To examine virologic suppression, the median time to suppression was calculated. Distributions of event times in each exposure group were examined using the Kaplan–Meier function and compared by the log rank test. Crude and multivariable Cox proportional hazard regressions were used to calculate hazard ratios (HRs) and 95% confidence intervals (CIs). Time of origin was the date of cART initiation; patients were censored at the earliest occurrence of death, loss to follow-up, or 24-month visit. Covariates included cART guidelines (pre-2010 vs. 2010 guidelines), age (<2.1 vs. ≥2.1 years), sex, weight-for-age z score (less than −3 vs. −3 or higher), baseline HIV RNA (<5.5 vs. ≥5.5 log10 copies/mL), baseline CD4% (continuous), cART regimen (efavirenz based vs. LPV/r based), and baseline hemoglobin (continuous). Similar methods were used to assess virologic rebound, limiting the analysis to patients who ever experienced virologic suppression.

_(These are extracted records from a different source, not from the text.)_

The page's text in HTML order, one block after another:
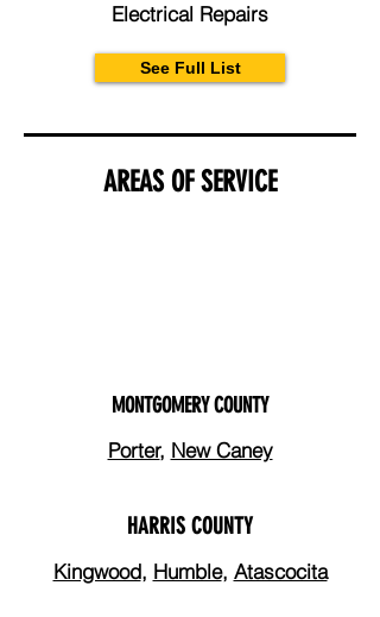
Electrical Repairs
See Full List
AREAS OF SERVICE
MONTGOMERY COUNTY
Porter, New Caney
HARRIS COUNTY
Kingwood, Humble, Atascocita
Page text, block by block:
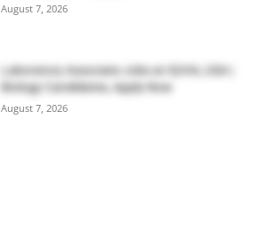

Median CD4% increases were calculated, both overall and stratified by TB treatment status, and were compared using Wilcoxon rank sum tests. The proportion of children with severe age-specific immunodeficiency20 at each visit was also examined.

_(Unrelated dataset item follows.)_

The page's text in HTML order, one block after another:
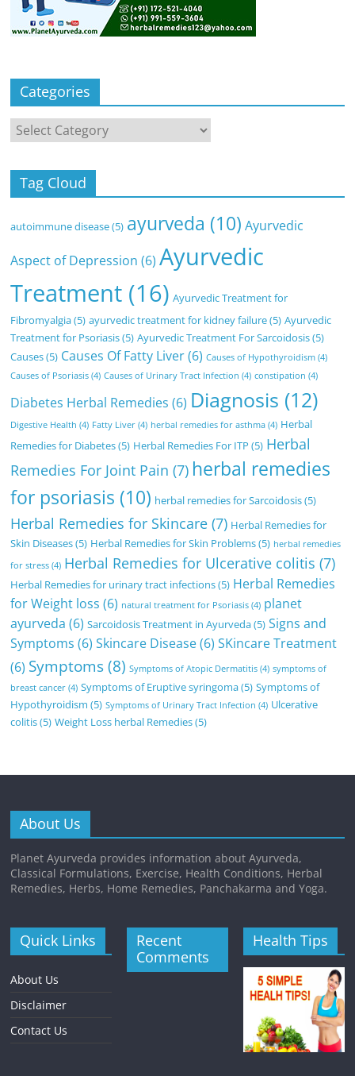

In addition to the main analysis, we performed exploratory sensitivity analyses stratified by (1) cART regimen and (2) timing of cART initiation relative to the 2010 change in guidelines. As new guidelines were implemented over several months, children who initiated cART from April to October 2010 were classified as initiating care according to the pre-2010 guidelines if their initial regimen included stavudine or as initiating according to the 2010 guidelines if their initial regimen contained abacavir. An additional sensitivity analysis examined an alternative virologic suppression definition of HIV RNA <400 copies per milliliter.

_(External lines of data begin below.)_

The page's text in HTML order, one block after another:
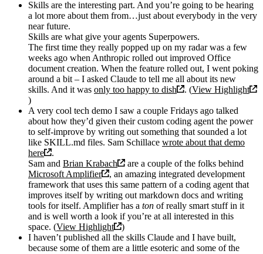
Skills are the interesting part. And you’re going to be hearing
a lot more about them from…just about everybody in the very
near future.
Skills are what give your agents Superpowers.
The first time they really popped up on my radar was a few
weeks ago when Anthropic rolled out improved Office
document creation. When the feature rolled out, I went poking
around a bit – I asked Claude to tell me all about its new
skills. And it was only too happy to dish . (View Highlight
)
A very cool tech demo I saw a couple Fridays ago talked
about how they’d given their custom coding agent the power
to self-improve by writing out something that sounded a lot
like SKILL.md files. Sam Schillace wrote about that demo
here
.
Sam and Brian Krabach
are a couple of the folks behind
Microsoft Amplifier
, an amazing integrated development
framework that uses this same pattern of a coding agent that
improves itself by writing out markdown docs and writing
tools for itself. Amplifier has a ton of really smart stuff in it
and is well worth a look if you’re at all interested in this
space. (View Highlight
)
I haven’t published all the skills Claude and I have built,
because some of them are a little esoteric and some of the
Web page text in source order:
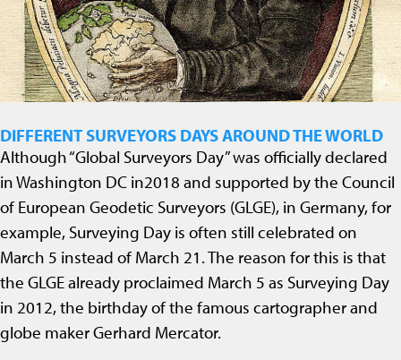
DIFFERENT SURVEYORS DAYS AROUND THE WORLD
Although “Global Surveyors Day” was officially declared
in Washington DC in2018 and supported by the Council
of European Geodetic Surveyors (GLGE), in Germany, for
example, Surveying Day is often still celebrated on
March 5 instead of March 21. The reason for this is that
the GLGE already proclaimed March 5 as Surveying Day
in 2012, the birthday of the famous cartographer and
globe maker Gerhard Mercator.

Study data were collected and managed using Research Electronic Data Capture (REDCap)28 hosted at the University of North Carolina—Chapel Hill. All analyses were performed using SAS (version 9.3, SAS Institute, Cary, NC).
Children were enrolled after parental permission and child assent procedures (for children ≥7 years). Institutional Review Boards of the University of North Carolina at Chapel Hill and University of Witwatersrand approved the study.
Of the 246 children enrolled in the THINK study who initiated cART, 199 had ≥1 follow-up HIV RNA and/or CD4%. Children included in analyses were representative of all 246 children who initiated cART (for a comparison of children included vs. not included in analyses, see Table, Supplemental Digital Content 1,http://links.lww.com/QAI/A552), except for lower baseline HIV RNA and CD4% and a greater proportion on LPV/r-based cART.
At cART initiation, 92 (46%) children were receiving TB treatment and 107 (54%) were not receiving TB treatment (Table 1). Median age was 2.1 years [interquartile range (IQR) 0.9–4.6], 52% were males, 12% presented with severe undernutrition (weight-for-age z score less than −3), and 52% had moderate or severe anemia. Median baseline CD4% was 17.1 (IQR 11.6–23.3); 108 (57%) had severe immunodeficiency at cART initiation. Median baseline HIV RNA was 5.6 log10 copies per milliliter (IQR 4.9–6.0). Two-thirds (66%) initiated cART according to 2010 guidelines. Sixty percent initiated an LPV/r-based first-line cART regimen; the remaining 40% received efavirenz-based cART. Children on LPV/r-based cART were younger and more likely to have severe undernutrition, lower baseline hemoglobin, higher baseline HIV RNA, higher baseline CD4%, and more severe age-specific immunodeficiency than children initiating efavirenz-based cART (for a comparison of children initiating LPV/r-based vs. efavirenz-based cART, see Table, Supplemental Digital Content 2,http://links.lww.com/QAI/A552).
Median duration of TB treatment at time of cART initiation was 23 days (IQR 15–39, range 0–180) (Table 1). Consequently, most children receiving co-treatment did so for ≥5 months. Children receiving TB treatment were more likely to be males (60% vs. 45%, P = 0.04), were slightly older, and had lower baseline hemoglobin (9.6 vs. 10.3 g/dL, P = 0.01), weight-for-age z scores (−1.81 vs. −1.29, P = 0.02), and median CD4% (15.3% vs. 18.8%, P < 0.01) than children not on TB treatment. Baseline median HIV RNA was similar among those receiving and not receiving TB treatment (5.4 vs. 5.6 log10 copies/mL, P = 0.3).
Duration of follow-up ranged from 2.2 to 26.6 months (median 23.8, IQR 20.6–24.1) and did not differ by TB treatment status (P = 0.6, Table 1). Sixty (30%) children did not complete the 24-month follow-up visit and were censored at their date of last visit. Of these, 29 (48%) were receiving TB treatment at cART initiation and 22 (37%) did not have 24 months of follow-up before the study stopped in August 2013. During follow-up, 24 (12%) children switched cART: 7 from efavirenz-based to LPV/r-based cART, 1 from LPV/r-based to efavirenz-based cART, 12 within LPV/r-based cART, and 4 within efavirenz-based regimens. TB treatment was not associated with regimen switching (15% vs. 9%, P = 0.2). Only one death was documented during follow-up; the child was not receiving co-treatment of TB and died at 2.3 years of age, 23 months after cART initiation.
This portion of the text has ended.